On June 16, 2025, an investor subscribed to 1,317,750 common shares of Holdings in exchange for $5,271,000. This investor previously extended to the Company bridge loans in the aggregate principal amount of $2,500,000, which was settled at closing of the BCA (as defined in the Business Combination disclosure above) on June 18, 2025, as discussed in the Bridge Loan Agreements disclosure above. The remaining PIPE commitment of $2,814,500 was paid to the Company at closing at which time 1,317,750 common shares of Holdings were issued to the investor.

 

On June 17, 2025, an investor subscribed to 1,755,786 common shares of Holdings in exchange for $7,023,143.

 

Equity Line of Credit:

 

On June 18, 2025, the Company entered into a share subscription of line of credit agreement (the “ELOC”) with New Circle Principle Investments LLC (“New Circle”) under which the Company can access up to fifty million ($50,000,000) in aggregate proceeds.
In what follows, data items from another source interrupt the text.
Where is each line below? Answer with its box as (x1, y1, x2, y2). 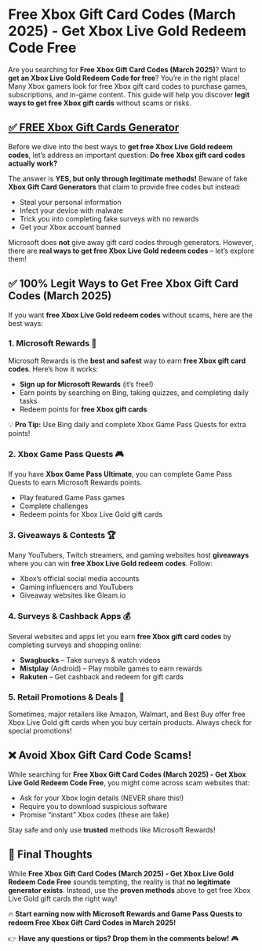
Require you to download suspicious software (19, 801, 168, 810)
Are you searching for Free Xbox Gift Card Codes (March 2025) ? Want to (8, 64, 246, 74)
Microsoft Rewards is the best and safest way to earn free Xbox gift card (8, 356, 246, 365)
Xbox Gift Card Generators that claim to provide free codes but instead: (8, 182, 242, 192)
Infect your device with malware (19, 206, 124, 215)
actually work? (8, 159, 57, 168)
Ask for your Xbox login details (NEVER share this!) (19, 793, 184, 803)
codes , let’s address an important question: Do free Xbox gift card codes (8, 150, 246, 159)

The Company shall pay a commitment fee to the New Circle in the form of shares of common stock of Holding’s with an aggregate market value equal to $350,000, the market value of which shall be determined based on the closing price of the such common stock on the date a Form S-1 is declared effective by the SEC. Such Form S-1 is to be filed 60 days after the close of the BCA agreement. No commitment fee payment nor draw down of the ELOC has occurred as of the date of issuance of these consolidated financial statements.